It’s maybe something we’ve forgotten, or never studied in the first place. I, for one, had no idea the military and all its pageantry – helped set up the game of football as America’s past-time.

“Things like building team work and group cohesion were all promoted,” Paul Vasquez, Ph.D. explained. “Plus, it was a form of entertainment so you could be entertained by watching games on post instead of getting in trouble.”

Those were all things the U.S. Armed Forces were looking to do in the troops down time before World War 1.

“There’s a lot of time for action, a lot of down time. But they started to find out there were having problems with things like drinking, gambling—the drinking and the gambling leading to fighting,” Vasquez said.

“There were problems with prostitution and venereal disease before penicillin. So people in the war department were thinking what’s going to happen when we mobilize on a large scale and fight in Europe?? ..”

Dr. Paul Vasquez—a UCF Political Science Associate lecturer –lays it all out in his 2011 20-page published thesis describing how the military shaped college football.

“People were going into the Military with a variety of backgrounds and even if you’ve never been to an elite northeastern private, expensive school where football was frequently played, you might be exposed to it if you were brought into the military through the draft on the bases,” Vasquez added.

The game became popular, expanded with the development of radio and became accessible to the masses.

Army and Navy—two of the first programs to broadcasts their games.

But for many of us—including UCF Football Director of Player Personnel Brandon Lawson—our first introduction to football has little to do with history.

“I grew up in East Tennessee so SEC football was big and that was important in the area,” Lawson said.

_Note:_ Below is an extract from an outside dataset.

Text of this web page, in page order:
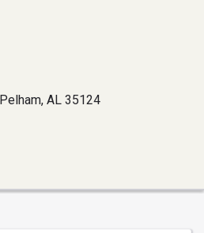
AL 35124

Before he came to UCF—Lawson served in the US Marine Corp and acted as the Marine One Crew Chief during President George W. Bush’s presidency. He sees the correlation between the two every day at work.

“I think a lot of it is comradery, being a part of something bigger than yourself,” Lawson added. “You have a specific role, a specific expertise. There’s a leadership piece of it, teaching our guys –leading our guys all of that. The culture is very similar in my opinion. You are getting these guys in a very similar time frame of their lives. So for me 18-24 I am an active duty Marine. For these guys, 18-22 they are division 1 college football players.”

The structure and tactics set forth by legendary coaches, Paul William “Bear” Bryant and Walter Camp, who were products of military coaching, are still being passed down today.

“(Coaches) Took that demeanor, very serious, very dedicated, very tenacious and tough style of coaching into the civilian realm and continued,” Vasquez said. “I think the experience that our players have now even if they’ve never served in the Military or didn’t have parents is kinda passed a long through a lot of the coaching styles that have been inherited.”

For Lawson—he can drum up a here and now comparison.

“It’s a simulation of battle because to our guys and even to us now as 32-year old adults we kind of have a perspective on life and these guys are going out there—only have 12 opportunities a year or 13 opportunities a year it means a lot to them so there is a lot of simulation there.”